Метили в коммунизм, а попали в Россию?

We use cookies. Read the Privacy and Cookie Policy

Метили в коммунизм, а попали в Россию?

Если уже брежневская модель была основана на реальной десталинизации, если перестройка под видом десталинизации уничтожила советскую систему в её уже несталинском варианте, то какие же цели может преследовать провозглашаемая сегодня десталинизация? Что это? Внезапно проснувшиеся «постсоветские рип ван винкли» не поняли ситуацию? Война с ветряными мельницами? О нет. Цели и мишени здесь вполне реальные. В объективной тенденции речь идёт об уничтожении России как государства и историко-культурного типа, цивилизации, иными словами — о попытке окончательного решения русского вопроса как в национальном, так и в классовом смысле.

1991 год стал не только реваншем антисоветчиков/антидержавников, это был ещё и классовый реванш. С большевистской прямотой и классовой ненавистью к народу («быдлу») его выразили ещё в перестроечное время немало авторов, например Татьяна Толстая статьёй-репликой «Пошёл вон, мужик» (mouzhik-так в оригинале). Конечно, пошёл вон — баре «вернулись». Правда, баре больше похожи на вороватых приказчиков, а барыни, в лучшем случае, на злословящих кухарок, в худшем — на матерящихся проституток, но это детали: баре-то у нас, извиняйте, — советского замеса, а барыни — из дунек, которых пустили в Европу, точнее, они суть продукты разложения советского общества. А кто может хуже относиться к народу, чем те, кто выбился наверх из этого самого народа, попав из грязи в князи, точнее, второе-третье поколение выбившихся? Худший враг мужика — вчерашний мужик (инженера — инженер, лаборанта — лаборант и т. д.), усевшийся в хозяйское кресло, сбросивший старую социальную характеристику и «выбившийся в люди». В1870-1880-е годы об этом много писал Лесков, это — одна из красных нитей его творчества. Ну, а в 1990-е мы это увидели в «новых русских» независимо от реальной национальности последних: национальное по форме, классовое — до социал-дарвинизма, до озверения — по содержанию.

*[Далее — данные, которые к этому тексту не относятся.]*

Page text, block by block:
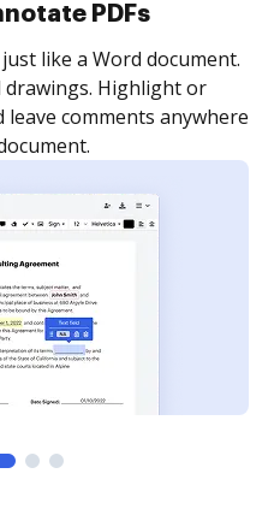
eSignatures
and invite as many people
Set any order and get
document is completed.

Откуда такой страх у определённой публики перед Сталиным и сталинизмом? Ведь реставрировать сталинизм, чем пугают нас «особо умные», невозможно — для этого нет классовой основы. Сталинизм — это «диктатура наёмных работников доиндустриального и раннеиндустриального типа» (В.В. Крылов). По мере индустриализации, усложнения общества эта основа исчезает; уже на рубеже 1940-1950-х годов сталинизм как ранняя форма организации советского общества себя изжил. И это прекрасно понимал сам Сталин, стремившийся к модификации строя, его демократизации по линии ограничения своеволия номенклатуры — в этом был главный смысл XIX съезда КПСС (и последовавшего за ним октябрьского, 1952 г., пленума), съезда, который сознательно замалчивается, тогда как на первый план искусственно выдвигается XX съезд КПСС — номенклатурные сатурналии, начало того пути, на котором номенклатура превратилась в класс полукриминальных собственников.

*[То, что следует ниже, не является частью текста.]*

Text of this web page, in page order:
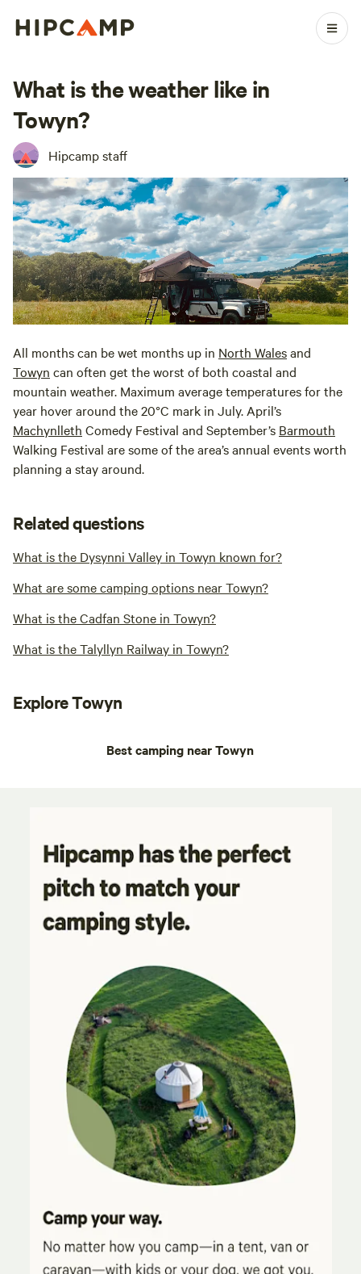
What is the weather like in
Towyn?
Hipcamp staff
All months can be wet months up in North Walesand
Towyn can often get the worst of both coastal and
mountain weather. Maximum average temperatures for the
year hover around the 20°C mark in July. April’s
Machynlleth Comedy Festival and September’s Barmouth
Walking Festival are some of the area’s annual events worth
planning a stay around.
Related questions
What is the Dysynni Valley in Towyn known for?
What are some camping options near Towyn?
What is the Cadfan Stone in Towyn?
What is the Talyllyn Railway in Towyn?
Explore Towyn
Best camping near Towyn

У хрущёвской десталинизации несколько ликов, за ней стоят разные силы, от которых прочерчиваются разные линии. Одна из главных — попытка тех, кто выдвинул Хрущёва и манипулировал им, вернуться в 1920-е, во времена олигархии левых глобалистов (к «ленинским нормам»), но теперь уже не для того, чтобы перевернуть капиталистический мир и отряхнуть с ног его прах, став хозяевами планеты, а чтобы интегрироваться в этот мир и войти в долю с его хозяевами — договориться с ними не на державной, советской, русской, а на земшарной основе, которую подрубил, подорвал (как оказалось, не до конца) Сталин — за это данная публика и ненавидела его больше всего. Но, как увидим ниже, не только за это: помимо державнонационального измерения было ещё два: сугубо классовое и цивилизационное.